Speaker
Description
The emergence of COVID-19 and recent zoonotic outbreaks highlight the need of early pathogen detection, thus the development of quick and reliable diagnostic strategies. In this study, we developed an agnostic and cost-effective unbiased sequence-independent enrichment (USIE) protocol for the complete genome sequencing of circular DNA viruses.
DNA extracts from different hosts and biological samples are enriched by multiply primed rolling circle amplification (RCA).

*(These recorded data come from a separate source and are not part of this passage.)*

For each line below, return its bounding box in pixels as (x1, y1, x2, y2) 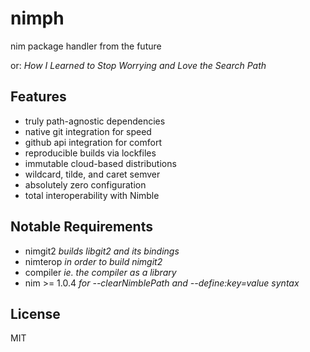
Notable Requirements (10, 218, 153, 236)
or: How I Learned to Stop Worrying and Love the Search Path (10, 59, 267, 71)
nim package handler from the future (10, 40, 162, 52)
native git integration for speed (24, 125, 152, 137)
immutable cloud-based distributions (24, 157, 177, 169)
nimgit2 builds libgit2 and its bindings (24, 245, 180, 257)
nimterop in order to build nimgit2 (24, 255, 163, 267)
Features (10, 88, 67, 106)
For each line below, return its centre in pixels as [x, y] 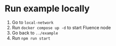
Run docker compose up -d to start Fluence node [61, 27]
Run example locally [47, 9]
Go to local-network [33, 22]
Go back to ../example [35, 33]
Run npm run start [31, 38]
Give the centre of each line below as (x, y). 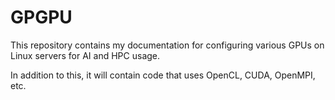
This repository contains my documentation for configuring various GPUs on (167, 45)
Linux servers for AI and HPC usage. (85, 55)
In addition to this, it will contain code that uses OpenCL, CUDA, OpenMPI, (163, 75)
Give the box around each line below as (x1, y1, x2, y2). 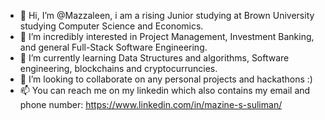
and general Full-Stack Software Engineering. (19, 41, 208, 53)
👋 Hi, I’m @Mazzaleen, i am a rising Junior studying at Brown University (19, 10, 315, 21)
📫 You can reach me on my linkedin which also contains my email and (19, 85, 311, 96)
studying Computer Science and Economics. (19, 20, 204, 32)
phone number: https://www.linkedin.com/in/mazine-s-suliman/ (19, 99, 283, 110)
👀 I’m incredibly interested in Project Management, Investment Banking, (19, 31, 315, 42)
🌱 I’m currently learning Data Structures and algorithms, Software (19, 52, 290, 64)
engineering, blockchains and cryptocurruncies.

RCA products are debranched using T7 endonuclease and used as input for libraries and sequencing by Oxford Nanopore Technology™. The generated reads are analyzed using different metaviromic tools and customized pipelines.
Thus far, this diagnostic strategy has been successfully used for the complete genome sequencing and discovery of the following viruses; hepadnaviruses in domestic dogs (Diakoudi et al, 2022), Iberian lynxes (Diakoudi et al., 2025), and passerine birds (unpublished data), emerging papillomaviruses in horses (unpublished data), several CRESS DNA viruses in cats (Vasinioti et al., 2023), squamates (Capozza et al, 2022), Iberian lynxes (Castro-Scholten et al., 2024), and wolves (unpublished data), and avian polyomaviruses (unpublished data).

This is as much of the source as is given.